Information provided: Begin
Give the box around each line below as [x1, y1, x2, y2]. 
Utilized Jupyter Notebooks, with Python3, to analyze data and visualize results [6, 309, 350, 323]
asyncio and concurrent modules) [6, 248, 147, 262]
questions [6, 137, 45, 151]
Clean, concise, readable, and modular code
Information provided: End
Information provided: Begin
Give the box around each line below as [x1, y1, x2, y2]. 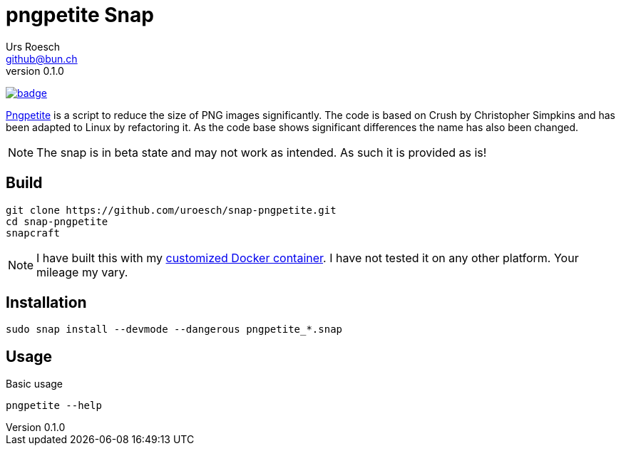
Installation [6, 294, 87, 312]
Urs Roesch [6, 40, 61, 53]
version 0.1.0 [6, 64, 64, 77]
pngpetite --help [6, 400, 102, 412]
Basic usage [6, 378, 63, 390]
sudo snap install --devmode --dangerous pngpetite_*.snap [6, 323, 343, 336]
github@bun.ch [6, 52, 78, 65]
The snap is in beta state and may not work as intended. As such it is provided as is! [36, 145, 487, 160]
Information provided: End
# Assignment
Once you find the line with "asyncio and concurrent" above, print it and every line after it up to and including the line with "Clean, concise, readable, and modular code", exactly as written and nothing else.

# Exercise answer
asyncio and concurrent modules) [6, 248, 147, 262]
questions [6, 137, 45, 151]
Clean, concise, readable, and modular code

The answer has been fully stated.